Why? It's animal based, so when it's cold out it looks weird. I have a plastic elongated bowl I just let them soak, it'll only soak up what can hald. If needed repeat. I soak leather from WWII in it and have never had a problem with it... The only thing I could see is if the leather is highly deteriorated, the oil might weaken folds or joints...
 
These, too, are often highly alkaline and are harmful to leather products. ... NEVER USENeatsfoot Oil: One of the most deceiving leather conditioners on the market isNeatsfoot oil. For years this product has been hailed as a successful moisturizing product for leather, however, it continuously has disastrous results
 
Some articles online.

Leather Maintenance Myths & Care Tips
There are several claims for leather cleaning and conditioning solutions that are simply untrue — yet they continue to spread either by word of mouth or through internet searches.

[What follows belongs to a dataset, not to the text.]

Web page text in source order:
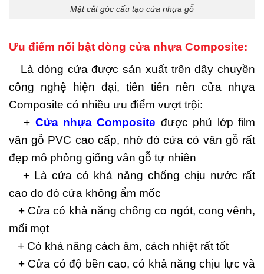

We at Leather Honey are experts on leather care and we’re here to tell you that many of these claims are not only incorrect (and admittedly a little amusing) but they also risk having a reverse effect and actually end up doing more harm to your leather than good!

WHAT NOT TO USE ON LEATHER GOODS!
NEVER USE an All-Purpose Cleaner: One of the biggest mistakes leather owners make is spraying their leather with an all-purpose cleaner. We understand — “all-purpose” certainly indicates that the cleaner would be safe to use on leather. How is one supposed to know that most all-purpose solutions have a high PH level and that alkali is damaging to genuine leather?

NEVER USE Baby wipes: These are also commonly misused for cleaning things non-baby related, including leather. These, too, are often highly alkaline and are harmful to leather products. We strongly encourage you to limit baby wipe usage to its intended purpose and refrain from wiping down your leather furniture, apparel or anything else with baby wipes.

NEVER USE Neatsfoot Oil: One of the most deceiving leather conditioners on the market is Neatsfoot oil. For years this product has been hailed as a successful moisturizing product for leather, however, it continuously has disastrous results. Leather owners are always confused because their Neatsfoot oil applications are only making their leather more brittle. The reason this happens is because Neatsfoot oil is rendered from cow shin and foot bones. This formula tends to oxidize and have a negative effect on leather over time.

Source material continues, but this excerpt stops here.